Assessment Objectives & Band Descriptors
Apply appropriate methods of language analysis, using associated terminology and coherent written expression. Students must demonstrate command of linguistic frameworks — lexis, semantics, grammar, pragmatics, phonology, and discourse — selecting and applying them with precision.
Demonstrate critical understanding of concepts and issues relevant to language use. This includes engaging with debates around language change, language and power, language and gender, and language acquisition, showing awareness of competing theoretical positions.
Analyse and evaluate how contextual factors and language features are associated with the construction of meaning. Students must consider how mode, field, tenor, audience, purpose, and socio-historical context shape language choices and their effects.
Explore connections across texts, informed by linguistic concepts and methods. This requires comparative analysis of language data — identifying patterns, contrasts, and relationships between texts from different periods, modes, or genres.
Demonstrate expertise and creativity in the use of English to communicate in different ways. This covers both original writing (creative and persuasive) and academic writing, requiring students to craft prose that is stylistically controlled, purposeful, and audience-aware.
What We Assess
Tips for English Language
1. Use linguistic frameworks precisely
Do not just identify features — analyse them through specific frameworks. Instead of noting "the writer uses short sentences," explain how the syntactic simplicity creates a declarative, authoritative tenor that positions the reader as passive recipient. Name the framework you are using.
2. Embed terminology naturally
AO1 rewards fluent integration of terminology, not lists of feature-spotted terms. Write "the pragmatic implicature of the hedging device suggests..." rather than "there is a hedge, which is a pragmatic feature." Let the terminology serve the analysis, not the other way round.

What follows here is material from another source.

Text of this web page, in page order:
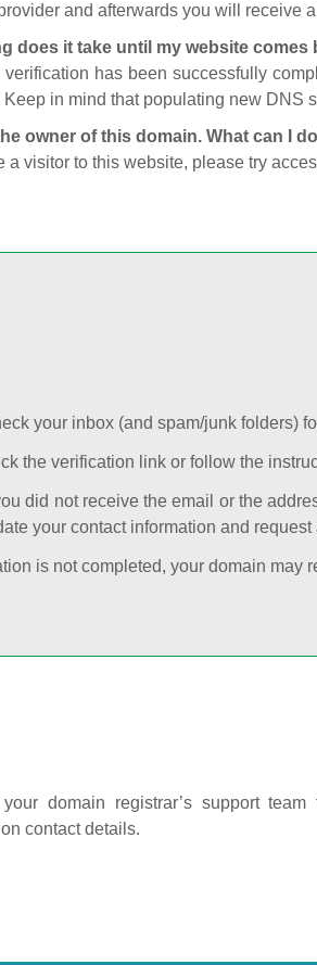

3. Ground analysis in context
AO3 requires you to connect language features to their contextual conditions. Always consider mode (spoken vs. written), field (subject matter), tenor (relationship between participants), and the broader socio-cultural or historical moment in which the text was produced.
4. Structure essays as academic arguments
A-Level responses should read as structured arguments, not feature-spotting lists. Open with a clear thesis, develop paragraphs around analytical points (not AO-by-AO), use topic sentences, and build towards a conclusion that synthesises your analysis.
5. Engage with competing interpretations
For AO2, show awareness that language issues are contested. When discussing language and gender, for example, acknowledge the limitations of deficit, dominance, and difference models rather than presenting one theory as absolute truth.